Yelyzaveta Nechytailo

2024-03-184 min read
Share

Google Flights is a flight booking service that makes buying tickets from third-party easier. It holds large amounts of flight data, including airfare, destinations, flight times, layovers, departing flights, departure date, and more. All this information is not only valuable for individual travelers but for businesses, too – it helps them conduct competitor analysis, analyze customer preferences, and more. 

Without the right tools and methods, scraping Google Flights listings can get quite challenging. In today’s article, we’re going to demonstrate how to scrape public data from flight pages and generate search results with Python and Google Flights API. We’ll gather all sorts of data, including price, flight time, and airline name. 

Try free for 1 week

Request a free trial to test SERP Scraper API.

  • 5K results
  • No credit card required
  • 1. Installing prerequisite libraries

    Let’s start by installing the prerequisites:

    pip install bs4

    We’ll need BeautifulSoup4 to parse and extract information from the HTML that we’re going to scrape.

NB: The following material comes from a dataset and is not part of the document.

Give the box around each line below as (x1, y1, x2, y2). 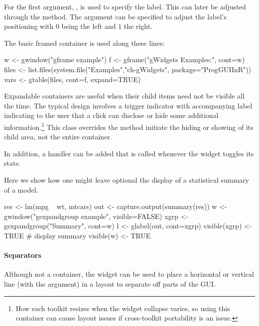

    2. Creating core structure

    Now, let’s think about the general logic of our scraper. We’ll create a functionality for defining multiple Google Flights URLs that we’d like to scrape. Then, we’ll take these URLs one-by-one, extract the flight information we need and save it as a JSON object.

    To start off, let’s create a function that will take a URL as a parameter, scrape that URL with Google Flights API (you can get a free 7-day trial for it) and return the scraped HTML: 

    def get_flights_html(url):
        payload = {
            'source': 'google',
            'render': 'html',
            'url': url,
        }
    
        response = requests.request(
            'POST',
            'https://realtime.oxylabs.io/v1/queries',
            auth=('username', 'password'),
            json=payload,
        )
    
        response_json = response.json()
    
        html = response_json['results'][0]['content']
    
        return html

    Make sure to change up USERNAME and PASSWORD with your actual Oxylabs credentials.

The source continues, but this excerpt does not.